Start of TASK DATA
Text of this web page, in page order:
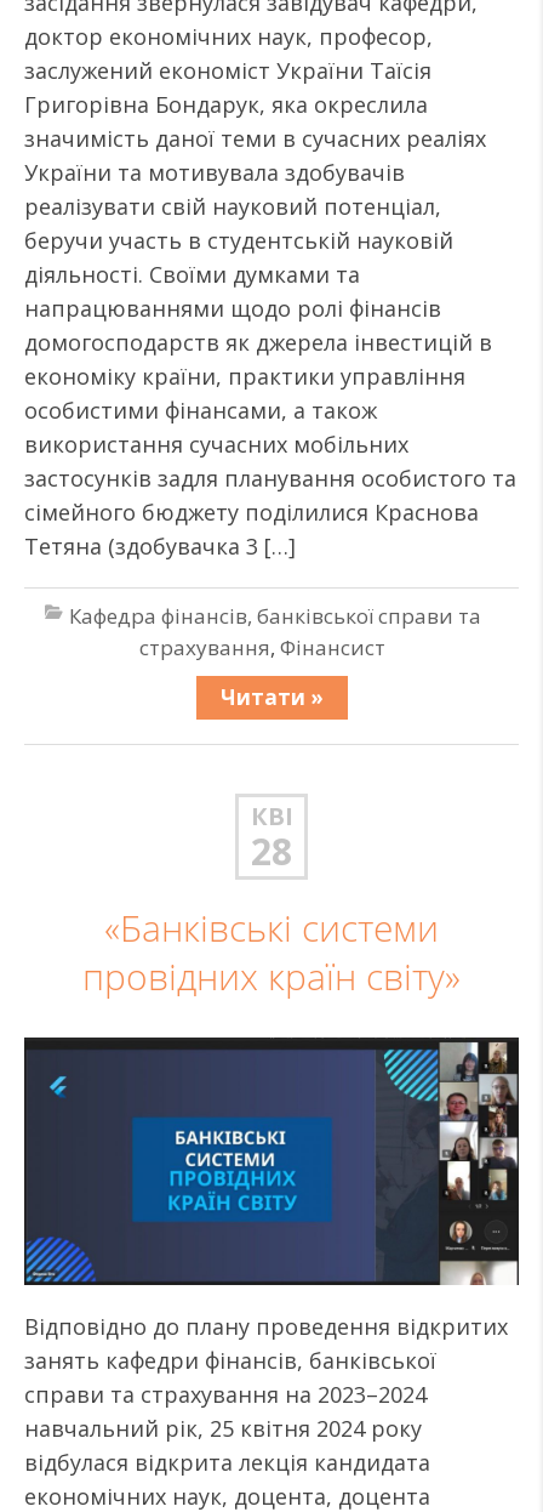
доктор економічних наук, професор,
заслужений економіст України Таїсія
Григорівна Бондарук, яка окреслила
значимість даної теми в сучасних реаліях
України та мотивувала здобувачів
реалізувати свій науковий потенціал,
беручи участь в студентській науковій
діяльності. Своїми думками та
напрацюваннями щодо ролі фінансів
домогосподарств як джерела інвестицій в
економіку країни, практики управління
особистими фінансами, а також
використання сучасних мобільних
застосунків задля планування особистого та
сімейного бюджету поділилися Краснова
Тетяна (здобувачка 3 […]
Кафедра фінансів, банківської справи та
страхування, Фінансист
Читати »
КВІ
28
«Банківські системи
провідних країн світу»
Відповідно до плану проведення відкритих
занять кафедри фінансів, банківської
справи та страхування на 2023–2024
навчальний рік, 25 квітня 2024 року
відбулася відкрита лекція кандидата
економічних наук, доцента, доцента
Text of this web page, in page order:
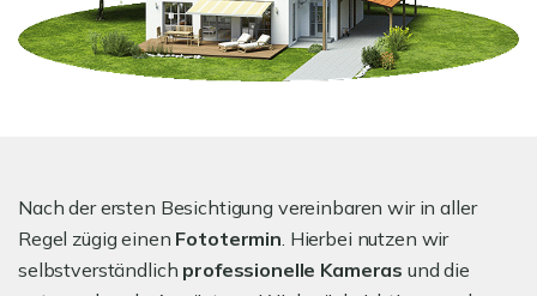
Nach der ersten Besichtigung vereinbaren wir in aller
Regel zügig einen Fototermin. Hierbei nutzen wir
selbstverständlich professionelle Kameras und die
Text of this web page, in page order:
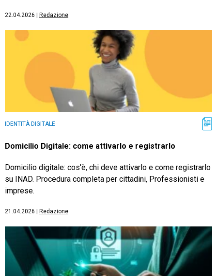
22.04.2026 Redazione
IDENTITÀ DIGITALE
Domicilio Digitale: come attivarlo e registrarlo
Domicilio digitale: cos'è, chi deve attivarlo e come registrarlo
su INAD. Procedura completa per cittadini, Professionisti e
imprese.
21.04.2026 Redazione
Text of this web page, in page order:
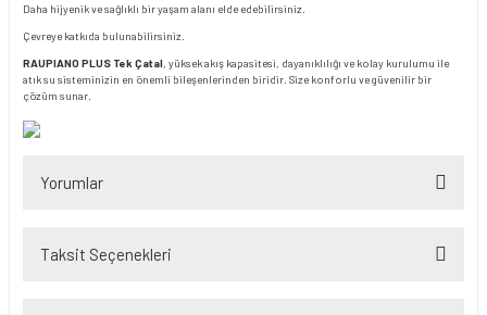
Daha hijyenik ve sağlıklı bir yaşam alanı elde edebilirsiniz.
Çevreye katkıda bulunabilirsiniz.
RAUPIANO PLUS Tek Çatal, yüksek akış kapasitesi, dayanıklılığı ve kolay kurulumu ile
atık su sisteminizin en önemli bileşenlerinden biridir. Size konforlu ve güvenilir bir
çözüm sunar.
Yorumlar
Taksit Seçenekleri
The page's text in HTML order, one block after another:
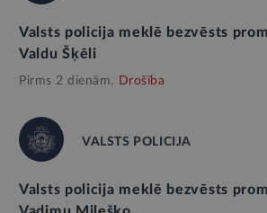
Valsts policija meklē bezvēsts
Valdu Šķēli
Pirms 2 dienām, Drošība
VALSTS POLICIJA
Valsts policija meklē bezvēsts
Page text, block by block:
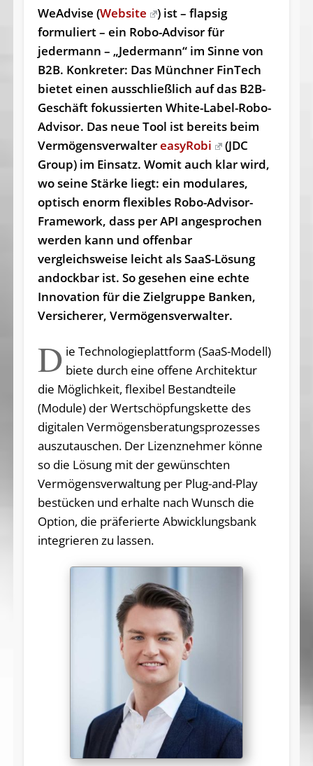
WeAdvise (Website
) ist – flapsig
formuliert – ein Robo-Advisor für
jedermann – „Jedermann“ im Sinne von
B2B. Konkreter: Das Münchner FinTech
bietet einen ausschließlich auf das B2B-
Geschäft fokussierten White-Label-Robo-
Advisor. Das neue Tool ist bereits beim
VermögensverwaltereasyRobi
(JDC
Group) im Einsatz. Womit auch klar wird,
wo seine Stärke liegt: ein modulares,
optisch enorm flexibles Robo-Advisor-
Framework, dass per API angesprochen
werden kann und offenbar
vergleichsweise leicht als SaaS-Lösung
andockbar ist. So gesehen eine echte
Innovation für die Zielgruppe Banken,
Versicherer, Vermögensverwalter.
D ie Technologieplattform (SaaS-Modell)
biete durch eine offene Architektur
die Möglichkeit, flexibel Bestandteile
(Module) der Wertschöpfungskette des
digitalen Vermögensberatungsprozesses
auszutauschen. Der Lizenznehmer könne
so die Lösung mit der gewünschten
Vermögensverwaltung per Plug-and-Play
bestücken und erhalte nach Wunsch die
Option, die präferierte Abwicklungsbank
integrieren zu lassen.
End of TASK DATA
Start of TASK DATA
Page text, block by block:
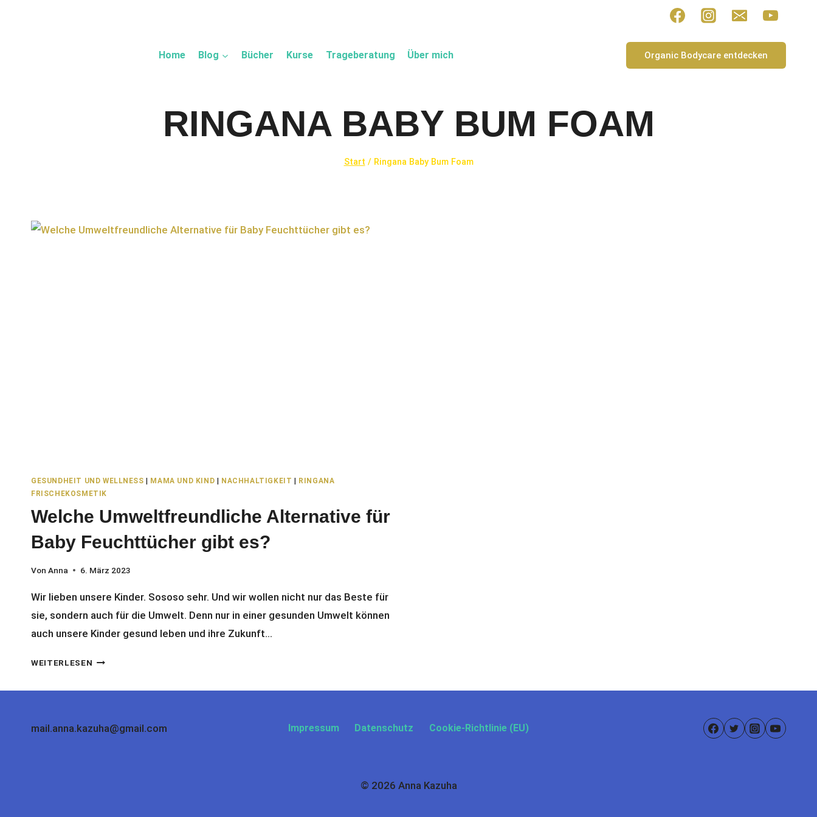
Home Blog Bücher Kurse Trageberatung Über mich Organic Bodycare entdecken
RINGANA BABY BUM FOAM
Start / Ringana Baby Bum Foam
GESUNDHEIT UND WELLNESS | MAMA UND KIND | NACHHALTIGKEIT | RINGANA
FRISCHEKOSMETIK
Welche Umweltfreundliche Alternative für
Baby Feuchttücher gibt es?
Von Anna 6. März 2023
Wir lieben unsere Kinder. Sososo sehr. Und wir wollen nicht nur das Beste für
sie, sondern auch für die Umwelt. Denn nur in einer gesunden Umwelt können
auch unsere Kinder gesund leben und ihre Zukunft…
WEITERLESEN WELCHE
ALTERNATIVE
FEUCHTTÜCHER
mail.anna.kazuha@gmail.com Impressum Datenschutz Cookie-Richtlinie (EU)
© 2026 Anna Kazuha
End of TASK DATA
Start of TASK DATA
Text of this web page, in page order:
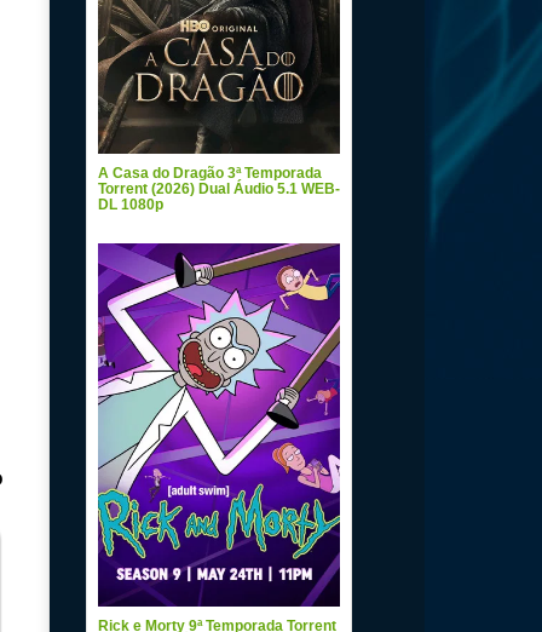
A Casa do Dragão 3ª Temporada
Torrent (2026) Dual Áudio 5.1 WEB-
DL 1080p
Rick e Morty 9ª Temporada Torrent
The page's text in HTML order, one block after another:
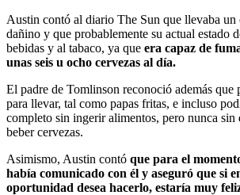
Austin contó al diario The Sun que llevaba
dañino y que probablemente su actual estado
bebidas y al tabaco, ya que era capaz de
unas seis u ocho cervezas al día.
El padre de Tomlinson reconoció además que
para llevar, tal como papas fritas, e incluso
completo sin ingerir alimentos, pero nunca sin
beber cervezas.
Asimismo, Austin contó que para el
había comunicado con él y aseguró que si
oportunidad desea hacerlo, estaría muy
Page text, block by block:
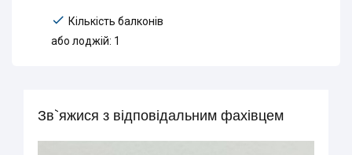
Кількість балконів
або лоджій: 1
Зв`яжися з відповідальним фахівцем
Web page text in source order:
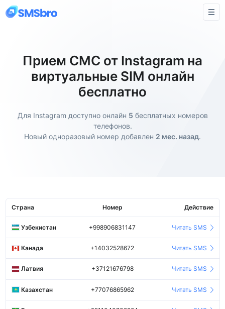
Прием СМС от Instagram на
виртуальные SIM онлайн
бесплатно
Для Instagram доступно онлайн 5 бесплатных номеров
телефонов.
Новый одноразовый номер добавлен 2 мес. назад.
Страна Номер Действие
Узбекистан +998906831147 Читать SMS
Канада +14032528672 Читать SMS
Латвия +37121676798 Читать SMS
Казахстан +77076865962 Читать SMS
End of TASK DATA
_INSTRUCTIONS TO FOLLOW_
Starting at the line above with "відбулася відкрита лекція кандидата", output every line exactly up to and including the line with "integrieren zu lassen.", but none of the pictures.

_SOLUTION FOR THIS EXERCISE_
відбулася відкрита лекція кандидата
економічних наук, доцента, доцента
Text of this web page, in page order:
Nach der ersten Besichtigung vereinbaren wir in aller
Regel zügig einen Fototermin. Hierbei nutzen wir
selbstverständlich professionelle Kameras und die
Text of this web page, in page order:
22.04.2026 Redazione
IDENTITÀ DIGITALE
Domicilio Digitale: come attivarlo e registrarlo
Domicilio digitale: cos'è, chi deve attivarlo e come registrarlo
su INAD. Procedura completa per cittadini, Professionisti e
imprese.
21.04.2026 Redazione
Text of this web page, in page order:
Daha hijyenik ve sağlıklı bir yaşam alanı elde edebilirsiniz.
Çevreye katkıda bulunabilirsiniz.
RAUPIANO PLUS Tek Çatal, yüksek akış kapasitesi, dayanıklılığı ve kolay kurulumu ile
atık su sisteminizin en önemli bileşenlerinden biridir. Size konforlu ve güvenilir bir
çözüm sunar.
Yorumlar
Taksit Seçenekleri
The page's text in HTML order, one block after another:
Valsts policija meklē bezvēsts
Valdu Šķēli
Pirms 2 dienām, Drošība
VALSTS POLICIJA
Valsts policija meklē bezvēsts
Page text, block by block:
WeAdvise (Website
) ist – flapsig
formuliert – ein Robo-Advisor für
jedermann – „Jedermann“ im Sinne von
B2B. Konkreter: Das Münchner FinTech
bietet einen ausschließlich auf das B2B-
Geschäft fokussierten White-Label-Robo-
Advisor. Das neue Tool ist bereits beim
VermögensverwaltereasyRobi
(JDC
Group) im Einsatz. Womit auch klar wird,
wo seine Stärke liegt: ein modulares,
optisch enorm flexibles Robo-Advisor-
Framework, dass per API angesprochen
werden kann und offenbar
vergleichsweise leicht als SaaS-Lösung
andockbar ist. So gesehen eine echte
Innovation für die Zielgruppe Banken,
Versicherer, Vermögensverwalter.
D ie Technologieplattform (SaaS-Modell)
biete durch eine offene Architektur
die Möglichkeit, flexibel Bestandteile
(Module) der Wertschöpfungskette des
digitalen Vermögensberatungsprozesses
auszutauschen. Der Lizenznehmer könne
so die Lösung mit der gewünschten
Vermögensverwaltung per Plug-and-Play
bestücken und erhalte nach Wunsch die
Option, die präferierte Abwicklungsbank
integrieren zu lassen.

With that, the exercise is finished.